■ Assigned task ■
With the material below, print exactly the lines between the line holding "stray lyric, a" and the line holding "[17] [105, 41]", inclusive. Add nothing else.

■ Input for this task ■
^^^^^^^^

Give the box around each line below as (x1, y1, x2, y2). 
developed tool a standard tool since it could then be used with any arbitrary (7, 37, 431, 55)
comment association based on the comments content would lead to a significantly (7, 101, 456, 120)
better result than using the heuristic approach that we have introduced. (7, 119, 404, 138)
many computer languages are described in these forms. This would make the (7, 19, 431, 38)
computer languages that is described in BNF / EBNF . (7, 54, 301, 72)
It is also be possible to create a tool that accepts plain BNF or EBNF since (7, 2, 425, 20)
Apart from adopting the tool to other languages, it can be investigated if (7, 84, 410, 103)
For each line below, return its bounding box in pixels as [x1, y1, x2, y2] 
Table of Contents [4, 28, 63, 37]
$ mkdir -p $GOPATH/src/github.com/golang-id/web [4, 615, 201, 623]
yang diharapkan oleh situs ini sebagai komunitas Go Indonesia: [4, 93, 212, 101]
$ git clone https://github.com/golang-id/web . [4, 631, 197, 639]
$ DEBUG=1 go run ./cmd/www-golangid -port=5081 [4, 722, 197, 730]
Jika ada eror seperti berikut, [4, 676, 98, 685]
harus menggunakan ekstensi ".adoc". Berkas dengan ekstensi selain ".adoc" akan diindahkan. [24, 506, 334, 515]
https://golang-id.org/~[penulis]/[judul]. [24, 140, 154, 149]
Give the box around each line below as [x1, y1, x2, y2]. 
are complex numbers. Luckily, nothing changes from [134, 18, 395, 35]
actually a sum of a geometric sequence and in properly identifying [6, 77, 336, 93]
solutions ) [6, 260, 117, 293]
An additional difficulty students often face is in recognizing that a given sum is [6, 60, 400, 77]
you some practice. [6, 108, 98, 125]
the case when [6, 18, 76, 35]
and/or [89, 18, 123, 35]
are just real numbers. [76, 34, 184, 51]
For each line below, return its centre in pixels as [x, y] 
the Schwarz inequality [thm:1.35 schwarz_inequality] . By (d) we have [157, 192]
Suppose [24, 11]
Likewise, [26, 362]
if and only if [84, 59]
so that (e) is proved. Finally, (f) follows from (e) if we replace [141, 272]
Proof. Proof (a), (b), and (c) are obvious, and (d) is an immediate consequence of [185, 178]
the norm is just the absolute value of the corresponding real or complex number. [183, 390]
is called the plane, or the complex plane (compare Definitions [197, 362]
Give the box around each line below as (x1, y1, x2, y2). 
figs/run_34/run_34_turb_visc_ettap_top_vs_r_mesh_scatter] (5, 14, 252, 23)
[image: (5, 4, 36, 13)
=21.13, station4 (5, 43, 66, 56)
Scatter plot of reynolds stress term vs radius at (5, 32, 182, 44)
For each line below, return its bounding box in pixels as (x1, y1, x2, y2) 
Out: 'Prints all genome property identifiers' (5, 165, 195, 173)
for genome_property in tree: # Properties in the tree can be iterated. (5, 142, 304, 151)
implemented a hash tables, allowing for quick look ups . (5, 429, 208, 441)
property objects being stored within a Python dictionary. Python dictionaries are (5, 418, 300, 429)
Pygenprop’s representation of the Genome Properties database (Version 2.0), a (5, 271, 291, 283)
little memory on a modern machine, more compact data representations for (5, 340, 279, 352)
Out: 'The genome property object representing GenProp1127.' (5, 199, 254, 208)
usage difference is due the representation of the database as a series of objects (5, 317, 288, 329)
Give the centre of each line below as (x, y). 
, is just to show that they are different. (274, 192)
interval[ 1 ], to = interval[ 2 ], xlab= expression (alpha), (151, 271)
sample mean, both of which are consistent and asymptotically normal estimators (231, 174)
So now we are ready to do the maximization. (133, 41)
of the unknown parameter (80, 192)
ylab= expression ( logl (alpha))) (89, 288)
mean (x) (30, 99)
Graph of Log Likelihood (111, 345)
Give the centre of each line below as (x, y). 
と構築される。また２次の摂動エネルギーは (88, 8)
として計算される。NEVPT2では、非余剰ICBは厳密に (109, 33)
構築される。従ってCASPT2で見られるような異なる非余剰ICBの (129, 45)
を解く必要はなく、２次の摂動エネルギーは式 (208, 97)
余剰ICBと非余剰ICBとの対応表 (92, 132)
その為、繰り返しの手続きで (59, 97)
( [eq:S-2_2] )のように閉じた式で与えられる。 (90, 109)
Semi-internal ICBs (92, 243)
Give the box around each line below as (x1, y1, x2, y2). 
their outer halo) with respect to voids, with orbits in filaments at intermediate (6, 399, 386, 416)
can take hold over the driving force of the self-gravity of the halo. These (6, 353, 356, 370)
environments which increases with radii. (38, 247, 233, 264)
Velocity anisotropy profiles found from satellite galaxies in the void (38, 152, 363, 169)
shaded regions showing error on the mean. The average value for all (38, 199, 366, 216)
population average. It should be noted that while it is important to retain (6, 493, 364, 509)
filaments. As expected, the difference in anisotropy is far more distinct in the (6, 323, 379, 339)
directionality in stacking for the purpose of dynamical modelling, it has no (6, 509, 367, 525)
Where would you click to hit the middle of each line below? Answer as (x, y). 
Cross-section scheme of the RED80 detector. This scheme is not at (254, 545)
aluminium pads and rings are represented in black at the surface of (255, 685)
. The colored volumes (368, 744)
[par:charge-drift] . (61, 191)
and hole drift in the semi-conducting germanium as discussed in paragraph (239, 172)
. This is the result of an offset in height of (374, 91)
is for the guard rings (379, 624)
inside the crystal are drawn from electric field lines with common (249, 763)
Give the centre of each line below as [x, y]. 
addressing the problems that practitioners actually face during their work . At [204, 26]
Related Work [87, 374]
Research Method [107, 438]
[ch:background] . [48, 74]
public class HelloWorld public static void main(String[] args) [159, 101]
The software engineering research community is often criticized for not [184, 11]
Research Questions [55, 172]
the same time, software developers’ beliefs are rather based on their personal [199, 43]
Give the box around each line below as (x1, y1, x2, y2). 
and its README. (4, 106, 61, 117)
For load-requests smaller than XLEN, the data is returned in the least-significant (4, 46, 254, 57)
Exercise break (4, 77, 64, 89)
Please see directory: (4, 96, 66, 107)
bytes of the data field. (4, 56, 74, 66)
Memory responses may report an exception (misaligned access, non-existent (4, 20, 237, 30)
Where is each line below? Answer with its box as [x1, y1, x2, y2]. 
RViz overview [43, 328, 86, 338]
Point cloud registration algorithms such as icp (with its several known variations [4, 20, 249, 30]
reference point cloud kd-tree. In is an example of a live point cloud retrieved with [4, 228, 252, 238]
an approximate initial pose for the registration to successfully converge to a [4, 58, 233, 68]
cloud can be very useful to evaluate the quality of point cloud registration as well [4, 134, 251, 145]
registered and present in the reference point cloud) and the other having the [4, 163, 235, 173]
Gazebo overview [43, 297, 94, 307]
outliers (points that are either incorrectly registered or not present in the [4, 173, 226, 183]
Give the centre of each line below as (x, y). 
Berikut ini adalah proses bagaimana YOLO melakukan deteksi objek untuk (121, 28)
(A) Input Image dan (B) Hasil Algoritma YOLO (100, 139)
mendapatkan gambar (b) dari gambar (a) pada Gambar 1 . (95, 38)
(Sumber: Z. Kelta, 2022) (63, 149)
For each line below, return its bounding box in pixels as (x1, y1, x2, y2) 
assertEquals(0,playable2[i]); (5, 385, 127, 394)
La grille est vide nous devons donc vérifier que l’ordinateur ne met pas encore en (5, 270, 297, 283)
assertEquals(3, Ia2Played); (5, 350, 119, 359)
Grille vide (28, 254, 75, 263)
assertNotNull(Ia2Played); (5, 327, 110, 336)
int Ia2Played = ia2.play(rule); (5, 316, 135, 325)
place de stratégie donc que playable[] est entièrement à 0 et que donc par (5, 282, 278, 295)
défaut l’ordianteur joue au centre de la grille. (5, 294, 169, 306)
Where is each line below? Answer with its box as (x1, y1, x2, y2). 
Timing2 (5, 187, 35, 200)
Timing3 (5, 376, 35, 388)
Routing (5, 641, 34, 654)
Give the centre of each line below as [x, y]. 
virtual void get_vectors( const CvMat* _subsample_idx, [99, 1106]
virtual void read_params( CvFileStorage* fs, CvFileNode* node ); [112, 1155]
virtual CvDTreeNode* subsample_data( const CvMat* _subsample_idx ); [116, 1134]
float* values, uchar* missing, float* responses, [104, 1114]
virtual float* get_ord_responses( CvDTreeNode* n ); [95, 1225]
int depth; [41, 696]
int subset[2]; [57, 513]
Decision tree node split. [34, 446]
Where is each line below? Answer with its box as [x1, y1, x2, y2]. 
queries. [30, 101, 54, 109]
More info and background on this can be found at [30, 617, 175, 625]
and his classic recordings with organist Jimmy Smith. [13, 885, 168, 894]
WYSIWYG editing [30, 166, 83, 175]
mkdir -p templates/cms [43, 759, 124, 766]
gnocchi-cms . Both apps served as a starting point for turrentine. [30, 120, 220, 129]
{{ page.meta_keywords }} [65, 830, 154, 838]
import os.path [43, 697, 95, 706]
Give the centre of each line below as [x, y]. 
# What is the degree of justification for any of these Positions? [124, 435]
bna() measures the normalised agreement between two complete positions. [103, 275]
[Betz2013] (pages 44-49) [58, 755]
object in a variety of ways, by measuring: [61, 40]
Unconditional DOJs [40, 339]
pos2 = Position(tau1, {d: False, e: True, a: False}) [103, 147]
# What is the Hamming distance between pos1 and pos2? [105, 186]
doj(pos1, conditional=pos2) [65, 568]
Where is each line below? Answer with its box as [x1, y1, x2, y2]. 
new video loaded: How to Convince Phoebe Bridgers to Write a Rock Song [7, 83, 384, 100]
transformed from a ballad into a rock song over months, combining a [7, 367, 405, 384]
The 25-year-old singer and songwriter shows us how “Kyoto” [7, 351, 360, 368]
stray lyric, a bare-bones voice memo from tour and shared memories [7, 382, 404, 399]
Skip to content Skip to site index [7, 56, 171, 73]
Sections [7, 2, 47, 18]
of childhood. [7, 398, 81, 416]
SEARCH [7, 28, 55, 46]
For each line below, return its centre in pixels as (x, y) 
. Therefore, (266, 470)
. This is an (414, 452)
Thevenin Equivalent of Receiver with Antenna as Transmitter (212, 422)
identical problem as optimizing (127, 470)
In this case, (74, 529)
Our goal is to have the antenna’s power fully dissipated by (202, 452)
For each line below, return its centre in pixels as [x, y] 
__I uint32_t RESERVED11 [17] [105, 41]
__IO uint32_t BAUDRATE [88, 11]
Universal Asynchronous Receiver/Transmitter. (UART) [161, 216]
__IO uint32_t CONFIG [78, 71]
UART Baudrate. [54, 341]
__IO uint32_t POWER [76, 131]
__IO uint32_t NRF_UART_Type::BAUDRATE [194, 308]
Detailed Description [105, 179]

^^^^^^^^

■ Answer for this exercise ■
stray lyric, a bare-bones voice memo from tour and shared memories [7, 382, 404, 399]
Skip to content Skip to site index [7, 56, 171, 73]
Sections [7, 2, 47, 18]
of childhood. [7, 398, 81, 416]
SEARCH [7, 28, 55, 46]
For each line below, return its centre in pixels as (x, y) 
. Therefore, (266, 470)
. This is an (414, 452)
Thevenin Equivalent of Receiver with Antenna as Transmitter (212, 422)
identical problem as optimizing (127, 470)
In this case, (74, 529)
Our goal is to have the antenna’s power fully dissipated by (202, 452)
For each line below, return its centre in pixels as [x, y] 
__I uint32_t RESERVED11 [17] [105, 41]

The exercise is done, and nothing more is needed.